Pediatric Cardiology, Arkansas Children's Hospital, Little Rock, Arkansas, USA.
Department of Pediatrics, Division of Pediatric Cardiology, University of Arkansas for Medical Sciences, Little Rock, Arkansas, USA.
Catheter Cardiovasc Interv. 2021 Sep;98(3):526-532. doi: 10.1002/ccd.29803. Epub 2021 Jun 10.
To identify medium-term results following cutting balloon angioplasty (CBA) for branch pulmonary artery stenosis (PAS) and predictors of successful intervention.
CBA has emerged as a successful alternative therapy for PAS resistant to conventional balloon angioplasty techniques but there is little information on medium and long-term outcomes.
This is a descriptive, single center, retrospective chart review of pediatric patients who underwent CBA for PAS at Arkansas Children's Hospital between May 2005 and December 2020. We reviewed demographics, procedural specifics, and 30-day complications.
Forty-four patients underwent pulmonary artery CBA on 114 pulmonary artery segments through 126 catheterization cases, totaling 148 CBA events. Thirty-three individual pulmonary arteries underwent repeat intervention. Average minimal luminal diameter increase from pre-CBA to end of follow-up was 57% (CI, 38%-75%). Absence of Tetralogy of Fallot with pulmonary atresia and major aortopulmonary collateral arteries (TOF/PA/MAPCAs) and the absence of Alagille Syndrome, Williams Syndrome, or Arterial Tortuosity Syndrome (ATS) were associated with increased odds of sustained success by 70% (CI, 0.11-0.79) and 91% (CI, 0.02-0.56), respectively. Increasing the cutting balloon diameter-to-minimal luminal diameter ratio by 0.5 increased odds of successful intervention by 2.37-fold (CI, 1.7-3.3). Seven patients had 30-day complications including one death.
In the longest follow-up to date of children and adolescents who underwent CBA for branch PAS, we found that there was moderate medium-term success. Additionally, absence of TOF/PA/MAPCAs, absence of Alagille Syndrome, Williams Syndrome, or ATS, and high cutting balloon diameter-to-minimal luminal diameter ratio are predictors of sustained results.
确定经皮腔内切割球囊血管成形术(CBA)治疗肺分支动脉狭窄(PAS)的中期结果,以及预测成功干预的指标。
CBA 已成为治疗对传统球囊血管成形术技术有抵抗性的 PAS 的成功替代疗法,但关于中、长期结果的信息很少。
这是一项描述性、单中心、回顾性图表研究,研究对象为 2005 年 5 月至 2020 年 12 月期间在阿肯色儿童医院接受 CBA 治疗 PAS 的儿科患者。我们回顾了人口统计学、手术细节和 30 天并发症。

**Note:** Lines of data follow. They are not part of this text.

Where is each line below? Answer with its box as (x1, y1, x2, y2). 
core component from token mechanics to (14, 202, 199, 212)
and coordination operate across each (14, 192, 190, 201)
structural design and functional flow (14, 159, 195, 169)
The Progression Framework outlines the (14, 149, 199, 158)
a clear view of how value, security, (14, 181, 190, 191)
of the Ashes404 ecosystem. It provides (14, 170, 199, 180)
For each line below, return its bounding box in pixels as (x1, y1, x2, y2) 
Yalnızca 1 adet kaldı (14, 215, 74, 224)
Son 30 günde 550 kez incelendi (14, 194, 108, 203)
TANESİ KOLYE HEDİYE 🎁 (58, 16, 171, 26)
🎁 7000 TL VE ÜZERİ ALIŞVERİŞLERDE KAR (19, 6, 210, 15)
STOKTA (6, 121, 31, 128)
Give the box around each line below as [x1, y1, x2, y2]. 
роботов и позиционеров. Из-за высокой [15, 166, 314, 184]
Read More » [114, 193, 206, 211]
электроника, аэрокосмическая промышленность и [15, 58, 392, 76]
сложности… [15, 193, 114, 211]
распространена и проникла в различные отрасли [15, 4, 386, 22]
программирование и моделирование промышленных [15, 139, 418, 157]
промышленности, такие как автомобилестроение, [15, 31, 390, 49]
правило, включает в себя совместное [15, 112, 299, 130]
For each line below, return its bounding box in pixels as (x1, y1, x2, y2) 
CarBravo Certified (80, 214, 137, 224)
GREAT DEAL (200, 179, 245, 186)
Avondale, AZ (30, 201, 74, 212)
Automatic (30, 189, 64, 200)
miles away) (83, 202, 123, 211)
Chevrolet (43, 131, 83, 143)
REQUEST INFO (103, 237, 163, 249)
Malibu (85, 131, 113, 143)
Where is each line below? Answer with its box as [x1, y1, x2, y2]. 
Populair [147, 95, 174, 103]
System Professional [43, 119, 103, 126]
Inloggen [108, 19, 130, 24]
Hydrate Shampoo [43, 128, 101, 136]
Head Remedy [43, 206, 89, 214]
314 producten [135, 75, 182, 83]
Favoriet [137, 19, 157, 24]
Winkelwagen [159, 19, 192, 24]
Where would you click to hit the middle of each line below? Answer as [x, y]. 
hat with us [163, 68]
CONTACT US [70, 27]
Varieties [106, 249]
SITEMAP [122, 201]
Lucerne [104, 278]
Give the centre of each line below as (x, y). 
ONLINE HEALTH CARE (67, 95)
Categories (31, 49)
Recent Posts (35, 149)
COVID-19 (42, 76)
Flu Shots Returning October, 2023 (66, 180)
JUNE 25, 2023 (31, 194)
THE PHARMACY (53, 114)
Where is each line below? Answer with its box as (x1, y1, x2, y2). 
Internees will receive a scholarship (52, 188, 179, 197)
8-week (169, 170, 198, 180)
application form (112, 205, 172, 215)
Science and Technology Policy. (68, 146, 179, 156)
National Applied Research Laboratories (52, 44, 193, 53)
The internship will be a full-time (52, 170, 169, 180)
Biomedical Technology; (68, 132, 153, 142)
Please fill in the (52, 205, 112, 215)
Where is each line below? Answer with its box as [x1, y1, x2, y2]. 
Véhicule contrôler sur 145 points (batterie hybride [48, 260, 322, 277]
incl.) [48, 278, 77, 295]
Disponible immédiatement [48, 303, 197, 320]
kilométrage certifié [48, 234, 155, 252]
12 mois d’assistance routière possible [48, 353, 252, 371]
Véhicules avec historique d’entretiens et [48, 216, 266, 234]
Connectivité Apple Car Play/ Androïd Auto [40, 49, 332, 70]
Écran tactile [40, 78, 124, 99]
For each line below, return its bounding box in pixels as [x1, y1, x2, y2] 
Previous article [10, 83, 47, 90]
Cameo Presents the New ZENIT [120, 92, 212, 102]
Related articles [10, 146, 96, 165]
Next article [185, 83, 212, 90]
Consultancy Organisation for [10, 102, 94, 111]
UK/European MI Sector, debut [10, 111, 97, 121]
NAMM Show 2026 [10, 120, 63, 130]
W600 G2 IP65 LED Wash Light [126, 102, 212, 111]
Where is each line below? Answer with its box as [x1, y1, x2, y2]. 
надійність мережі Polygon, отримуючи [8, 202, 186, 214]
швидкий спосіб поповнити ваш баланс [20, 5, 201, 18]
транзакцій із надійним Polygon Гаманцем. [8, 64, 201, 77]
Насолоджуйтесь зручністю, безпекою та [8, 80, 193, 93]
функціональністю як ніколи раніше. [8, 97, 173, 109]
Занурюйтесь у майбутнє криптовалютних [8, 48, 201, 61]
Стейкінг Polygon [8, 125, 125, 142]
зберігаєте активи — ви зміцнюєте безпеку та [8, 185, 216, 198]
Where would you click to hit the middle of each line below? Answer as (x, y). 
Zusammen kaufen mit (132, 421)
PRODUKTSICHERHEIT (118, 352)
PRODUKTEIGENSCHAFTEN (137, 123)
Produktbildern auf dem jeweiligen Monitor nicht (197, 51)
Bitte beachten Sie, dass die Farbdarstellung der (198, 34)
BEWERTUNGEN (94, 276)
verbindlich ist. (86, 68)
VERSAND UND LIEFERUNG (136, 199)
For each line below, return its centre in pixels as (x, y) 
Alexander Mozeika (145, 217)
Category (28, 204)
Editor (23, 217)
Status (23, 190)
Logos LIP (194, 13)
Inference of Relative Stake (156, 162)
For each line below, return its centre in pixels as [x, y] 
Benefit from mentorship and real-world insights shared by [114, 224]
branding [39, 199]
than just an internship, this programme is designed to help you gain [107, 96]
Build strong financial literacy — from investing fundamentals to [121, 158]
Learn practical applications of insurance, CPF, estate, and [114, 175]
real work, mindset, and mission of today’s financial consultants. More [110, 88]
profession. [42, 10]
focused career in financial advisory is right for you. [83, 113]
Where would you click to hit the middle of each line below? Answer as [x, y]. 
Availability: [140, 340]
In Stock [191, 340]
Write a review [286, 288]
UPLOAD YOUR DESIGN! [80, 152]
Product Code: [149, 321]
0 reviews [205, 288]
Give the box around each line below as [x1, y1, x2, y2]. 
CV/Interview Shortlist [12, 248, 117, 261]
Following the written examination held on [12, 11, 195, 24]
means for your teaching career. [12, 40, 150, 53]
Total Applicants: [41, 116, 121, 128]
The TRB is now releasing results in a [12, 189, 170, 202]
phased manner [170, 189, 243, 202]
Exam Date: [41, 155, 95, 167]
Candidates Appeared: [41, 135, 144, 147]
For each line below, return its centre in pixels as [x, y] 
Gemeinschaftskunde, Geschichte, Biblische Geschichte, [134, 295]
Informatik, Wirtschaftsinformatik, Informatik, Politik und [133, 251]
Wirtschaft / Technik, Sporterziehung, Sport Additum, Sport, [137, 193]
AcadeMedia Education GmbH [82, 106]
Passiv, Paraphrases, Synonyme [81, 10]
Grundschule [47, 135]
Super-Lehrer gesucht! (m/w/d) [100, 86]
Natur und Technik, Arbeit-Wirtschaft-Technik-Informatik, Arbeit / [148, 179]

44 名患者的 114 个肺动脉段共 126 个导管插入术中接受了肺动脉 CBA,总共进行了 148 次 CBA 操作。33 个单独的肺动脉进行了重复干预。CBA 前至随访结束时最小管腔直径增加的平均值为 57%(CI,38%-75%)。无法洛四联症伴肺动脉闭锁和主要体肺侧支动脉(TOF/PA/MAPCAs),以及无 Alagille 综合征、威廉姆斯综合征或动脉迂曲综合征(ATS)与持续成功的几率增加 70%(CI,0.11-0.79)和 91%(CI,0.02-0.56)相关。切割球囊直径与最小管腔直径比值增加 0.5 倍,成功干预的几率增加 2.37 倍(CI,1.7-3.3)。7 名患者在 30 天内发生并发症,包括 1 例死亡。
在迄今为止对接受 CBA 治疗肺分支 PAS 的儿童和青少年进行的最长随访中,我们发现存在中等程度的中期成功。此外,无 TOF/PA/MAPCAs、无 Alagille 综合征、威廉姆斯综合征或 ATS 以及高切割球囊直径与最小管腔直径比值是持续结果的预测指标。